The Data Management team (Akos) to provide a version of the LFC without list replica (related to the old GFAL version problem reported by Biomed) Update 19/1/2009: (mail from Akos): We have examined the issue and it does not look like a security problem, but a resource limitation: the number of threads in an LFC instance limits the number of clients that can connect concurrently and the Biomed usage patter exceeds that limit. When the clients would finish their work, LFC would be responsive again. The same problem would occur with other iterator like operations, like opendir/readdir/closedir. Removing these operations would cause old clients to fail, however it would not solve the problem, so in my opinion the upgrade of lcg_utils is the right solution. Unfortunately nobody has contacted us from the Biomed community regarding the possibility and context of a special build, so we did not progress on that side. Update 26/1/2009: Can be closed.
Long term solution to the old GFAL version problem reported by Biomed: develop VO specific SAM test to detect this, and then exclude the sites with the wrong version Update 19/1/2009: Long-term solution could be SAM tests, or adding GFAL version collection to job-wrapper scripts.

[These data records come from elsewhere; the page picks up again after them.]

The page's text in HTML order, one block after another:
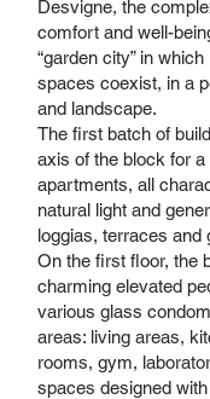
Desvigne, the
comfort and well-
“garden city” in
spaces coexist, in a
and landscape.
The first batch of
axis of the block for
apartments, all
natural light and
loggias, terraces and
On the first floor, the
charming elevated
various glass
areas: living areas,
rooms, gym,
spaces designed
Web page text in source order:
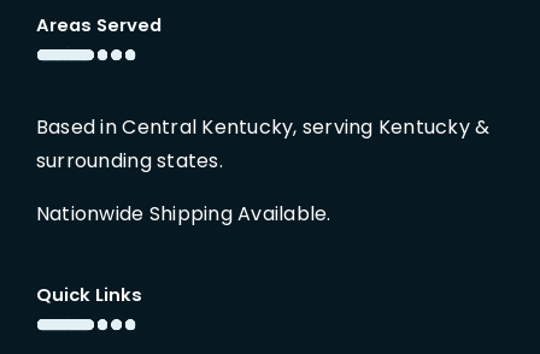
Areas Served
Based in Central Kentucky, serving Kentucky &
surrounding states.
Nationwide Shipping Available.
Quick Links
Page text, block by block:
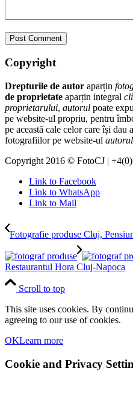
Copyright
Drepturile de autor aparțin
de proprietate aparțin integral
proprietarului, autorul poate
pe website-ul propriu, pentru
pe această cale celor care își dau
fotografiilor pe website-ul
Copyright 2016 © FotoCJ |
Link to Facebook
Link to WhatsApp
Link to Mail
Fotografie produse Cluj,
Restaurantul Hora Cluj-Napoca
Scroll to top
This site uses cookies. By
agreeing to our use of cookies.
OKLearn more
Cookie and Privacy
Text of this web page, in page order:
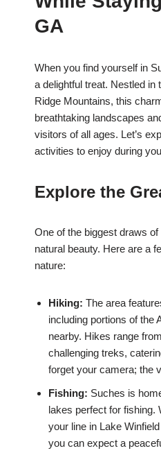
GA
When you find yourself in
a delightful treat. Nestled in
Ridge Mountains, this
breathtaking landscapes
visitors of all ages. Let’s
activities to enjoy during
Explore the
One of the biggest draws
natural beauty. Here are a
nature:
Hiking: The area
including portions of the
nearby. Hikes range
challenging treks,
forget your camera; the
Fishing: Suches is
lakes perfect for fishing.
your line in Lake
you can expect a
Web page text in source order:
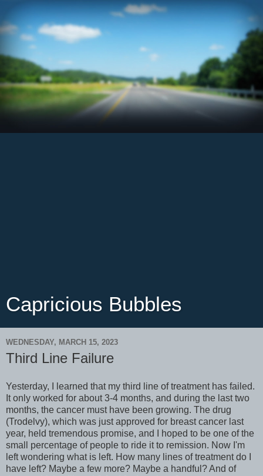
Capricious Bubbles
WEDNESDAY, MARCH 15, 2023
Third Line Failure
Yesterday, I learned that my third line of treatment has failed.
It only worked for about 3-4 months, and during the last two
months, the cancer must have been growing. The drug
(Trodelvy), which was just approved for breast cancer last
year, held tremendous promise, and I hoped to be one of the
small percentage of people to ride it to remission. Now I'm
left wondering what is left. How many lines of treatment do I
have left? Maybe a few more? Maybe a handful? And of
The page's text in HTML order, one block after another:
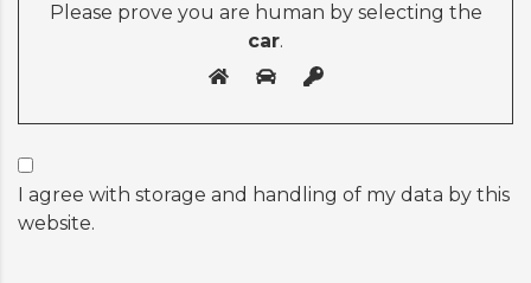
Please prove you are human by selecting the
car.
I agree with storage and handling of my data by this
website.
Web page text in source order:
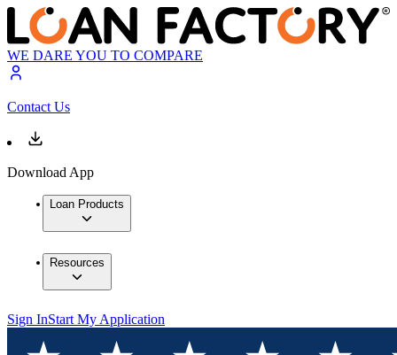
WE DARE YOU TO COMPARE
Contact Us
Download App
Loan Products
Resources
Sign InStart My Application
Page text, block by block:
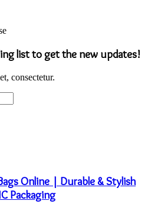
list to get the new updates!
consectetur.
Online | Durable & Stylish
Packaging
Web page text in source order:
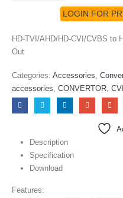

SAM and Atlas (Alessandro) to get together to understand how SAM-Atlas deals with sites with no close SE defined and see if this can be used in SAM-operations Update: 19/1/2009: The outcome of the get-together was: >> Not having SE affects on passing by site RM SAM tests - those tests take closest SE (default). This is incorrect – the defined SE doesn’t have to be at the site! >> Also setting up site in such situation is not possible because yaim require SE. Correct, but again the SE doesn’t have to be local to the site. >> In case of putting SE in Scheduled downtime, site have to put also CE into downtime (otherwise will not pass RM tests) or chose (lack in procedures) other SE (from other site). This is correct, and the only real issue. ATLAS doen’t use Replica Management tests, but believe that they should be part of the ops infrastructure tests (which are more extensive). There may be a case for making the replica management tests non-critical, but they’ve been critical for two years now and most people seem happy with this.
The way for a site to change the defined SE is to modify the variable VO_OPS_DEFAULT_SE in the WNs’ site-info.def files.
Check of existing cases of sites only hosting core services, without site services. This is to support a new site RedIRIS in SWE ROC Update 19/1/2009: CERN ROC to check sites with only core services – no progress. Update 2/2/2009: New SWE site RedIRIS will only host core services (BDII, WMS, etc.) Problems until now: 1) GIIS performance error due to: GIIS Old Entries Found: 6 - ERROR - This will make the SAM test gperf fail. 2) No Grid Version published: GridVersion: *NOTE* could not find valid LCG version - This ist just a warning in GSTAT at this moment The other tests seem to work only the gperf error is critical. Update 12th February - Steve will take a look to understand what this is about. Update 19th February - Steve - Confused , there is no RedIRIS site in gstat? http://gstat.gridops.org/gstat//SouthWesternEurope.htmlUpdate at the meeting - Kai will check. Update 3rd March The gstat errors are caused by the WMS publishing only static information. The new info provider just release publishes dynamic information so this will fix itsef.